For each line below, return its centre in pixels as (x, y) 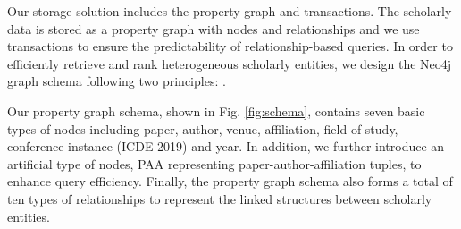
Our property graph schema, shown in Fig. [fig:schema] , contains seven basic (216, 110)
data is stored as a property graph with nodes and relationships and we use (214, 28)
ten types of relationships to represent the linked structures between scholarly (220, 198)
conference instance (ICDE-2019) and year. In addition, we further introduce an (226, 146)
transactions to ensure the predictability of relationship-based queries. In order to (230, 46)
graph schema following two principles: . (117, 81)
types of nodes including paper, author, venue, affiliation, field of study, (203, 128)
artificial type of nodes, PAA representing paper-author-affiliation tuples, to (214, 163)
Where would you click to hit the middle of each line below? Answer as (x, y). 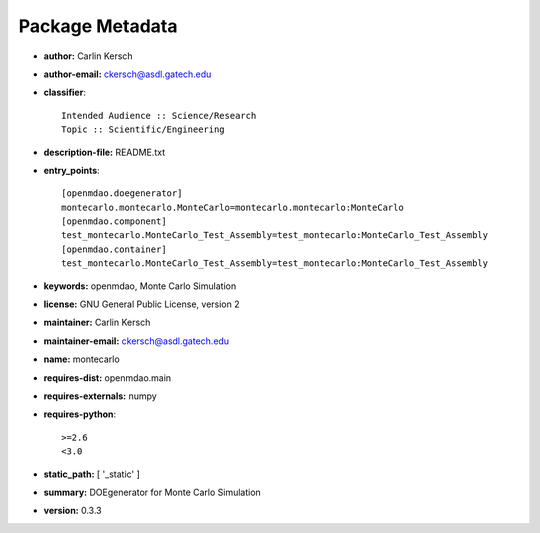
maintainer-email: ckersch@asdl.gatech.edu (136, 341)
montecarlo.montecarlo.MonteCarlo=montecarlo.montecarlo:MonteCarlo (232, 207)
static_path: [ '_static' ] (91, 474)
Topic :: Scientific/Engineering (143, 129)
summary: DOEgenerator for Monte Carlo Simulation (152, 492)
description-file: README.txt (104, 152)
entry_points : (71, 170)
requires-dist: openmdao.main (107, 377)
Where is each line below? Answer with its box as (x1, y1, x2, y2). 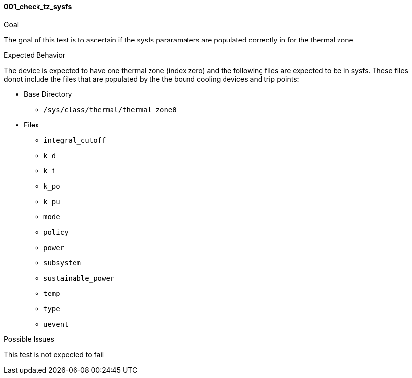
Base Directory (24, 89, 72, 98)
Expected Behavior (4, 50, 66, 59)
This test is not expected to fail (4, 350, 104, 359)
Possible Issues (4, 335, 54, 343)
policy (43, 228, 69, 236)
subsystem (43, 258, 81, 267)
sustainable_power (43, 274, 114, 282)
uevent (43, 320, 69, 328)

· · · · ·

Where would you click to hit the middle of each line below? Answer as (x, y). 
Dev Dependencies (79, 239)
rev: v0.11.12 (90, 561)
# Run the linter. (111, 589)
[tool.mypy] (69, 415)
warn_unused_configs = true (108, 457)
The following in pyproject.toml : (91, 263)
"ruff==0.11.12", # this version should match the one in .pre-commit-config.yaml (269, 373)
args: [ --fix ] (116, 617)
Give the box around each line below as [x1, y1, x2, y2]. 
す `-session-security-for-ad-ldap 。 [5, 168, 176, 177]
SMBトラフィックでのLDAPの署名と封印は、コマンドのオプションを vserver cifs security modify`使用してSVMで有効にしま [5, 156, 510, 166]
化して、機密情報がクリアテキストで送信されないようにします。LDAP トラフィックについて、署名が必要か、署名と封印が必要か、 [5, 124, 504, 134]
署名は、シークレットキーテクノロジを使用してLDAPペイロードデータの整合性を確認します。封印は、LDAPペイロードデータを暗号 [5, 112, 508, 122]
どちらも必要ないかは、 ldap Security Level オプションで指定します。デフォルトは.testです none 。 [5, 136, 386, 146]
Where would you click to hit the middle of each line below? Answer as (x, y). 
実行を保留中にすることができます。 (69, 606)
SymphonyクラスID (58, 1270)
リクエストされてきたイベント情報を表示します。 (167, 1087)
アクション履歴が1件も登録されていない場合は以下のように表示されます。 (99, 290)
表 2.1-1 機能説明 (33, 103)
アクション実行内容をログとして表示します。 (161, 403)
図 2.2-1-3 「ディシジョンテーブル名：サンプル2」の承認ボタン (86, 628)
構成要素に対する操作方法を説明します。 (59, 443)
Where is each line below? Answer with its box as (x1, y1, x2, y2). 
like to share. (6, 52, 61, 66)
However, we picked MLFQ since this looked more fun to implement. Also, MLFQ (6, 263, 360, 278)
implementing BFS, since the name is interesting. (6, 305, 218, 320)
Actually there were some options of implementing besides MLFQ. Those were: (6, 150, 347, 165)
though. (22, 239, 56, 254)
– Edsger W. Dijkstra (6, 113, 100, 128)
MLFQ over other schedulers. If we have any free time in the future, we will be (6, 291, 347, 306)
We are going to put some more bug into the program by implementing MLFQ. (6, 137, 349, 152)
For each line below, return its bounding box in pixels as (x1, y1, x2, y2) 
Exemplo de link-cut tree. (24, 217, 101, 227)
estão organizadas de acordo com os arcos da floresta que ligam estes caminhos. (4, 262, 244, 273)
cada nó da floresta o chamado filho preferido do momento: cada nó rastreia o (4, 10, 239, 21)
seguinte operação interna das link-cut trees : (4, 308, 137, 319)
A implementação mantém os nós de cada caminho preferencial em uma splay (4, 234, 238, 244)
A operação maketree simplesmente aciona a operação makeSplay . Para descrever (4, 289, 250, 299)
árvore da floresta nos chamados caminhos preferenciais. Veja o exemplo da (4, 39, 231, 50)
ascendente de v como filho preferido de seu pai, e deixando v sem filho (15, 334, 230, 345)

· · · · ·

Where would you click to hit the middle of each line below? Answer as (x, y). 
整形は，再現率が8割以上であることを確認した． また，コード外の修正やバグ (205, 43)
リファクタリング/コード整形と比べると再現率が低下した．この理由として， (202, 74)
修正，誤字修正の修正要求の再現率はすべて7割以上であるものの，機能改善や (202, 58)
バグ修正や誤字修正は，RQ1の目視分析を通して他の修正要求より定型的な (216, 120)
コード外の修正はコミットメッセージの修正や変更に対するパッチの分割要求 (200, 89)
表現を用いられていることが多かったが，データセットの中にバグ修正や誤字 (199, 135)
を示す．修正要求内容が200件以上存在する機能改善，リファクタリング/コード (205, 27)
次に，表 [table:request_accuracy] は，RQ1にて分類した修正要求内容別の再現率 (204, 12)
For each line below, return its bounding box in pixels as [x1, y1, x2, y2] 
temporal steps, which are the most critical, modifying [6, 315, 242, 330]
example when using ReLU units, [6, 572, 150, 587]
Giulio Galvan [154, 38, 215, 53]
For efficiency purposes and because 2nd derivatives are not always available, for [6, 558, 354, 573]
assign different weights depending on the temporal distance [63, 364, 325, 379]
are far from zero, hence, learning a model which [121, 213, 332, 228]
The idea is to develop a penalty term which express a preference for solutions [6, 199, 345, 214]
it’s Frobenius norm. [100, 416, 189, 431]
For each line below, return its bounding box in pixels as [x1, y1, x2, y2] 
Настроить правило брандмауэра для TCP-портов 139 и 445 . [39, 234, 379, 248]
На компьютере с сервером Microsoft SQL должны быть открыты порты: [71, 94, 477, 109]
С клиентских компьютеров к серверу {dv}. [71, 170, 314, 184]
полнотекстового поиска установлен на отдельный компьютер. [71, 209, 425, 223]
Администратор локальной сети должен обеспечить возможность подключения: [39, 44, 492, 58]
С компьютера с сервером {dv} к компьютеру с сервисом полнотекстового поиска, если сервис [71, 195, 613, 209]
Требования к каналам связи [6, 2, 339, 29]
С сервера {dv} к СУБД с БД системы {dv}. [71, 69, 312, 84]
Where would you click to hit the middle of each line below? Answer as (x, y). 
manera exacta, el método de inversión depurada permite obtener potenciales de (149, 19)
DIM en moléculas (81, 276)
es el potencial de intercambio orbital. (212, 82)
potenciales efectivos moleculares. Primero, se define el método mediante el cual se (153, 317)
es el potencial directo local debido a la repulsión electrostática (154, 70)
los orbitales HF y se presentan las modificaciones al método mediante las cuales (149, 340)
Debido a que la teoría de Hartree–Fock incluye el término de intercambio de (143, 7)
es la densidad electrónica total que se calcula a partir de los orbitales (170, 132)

· · · · ·

What you will do:
Using the data above, print exactly the lines from the line that contains "manera exacta, el" through the line that contains "es la densidad", with both included.

Worked solution:
manera exacta, el método de inversión depurada permite obtener potenciales de (149, 19)
DIM en moléculas (81, 276)
es el potencial de intercambio orbital. (212, 82)
potenciales efectivos moleculares. Primero, se define el método mediante el cual se (153, 317)
es el potencial directo local debido a la repulsión electrostática (154, 70)
los orbitales HF y se presentan las modificaciones al método mediante las cuales (149, 340)
Debido a que la teoría de Hartree–Fock incluye el término de intercambio de (143, 7)
es la densidad electrónica total que se calcula a partir de los orbitales (170, 132)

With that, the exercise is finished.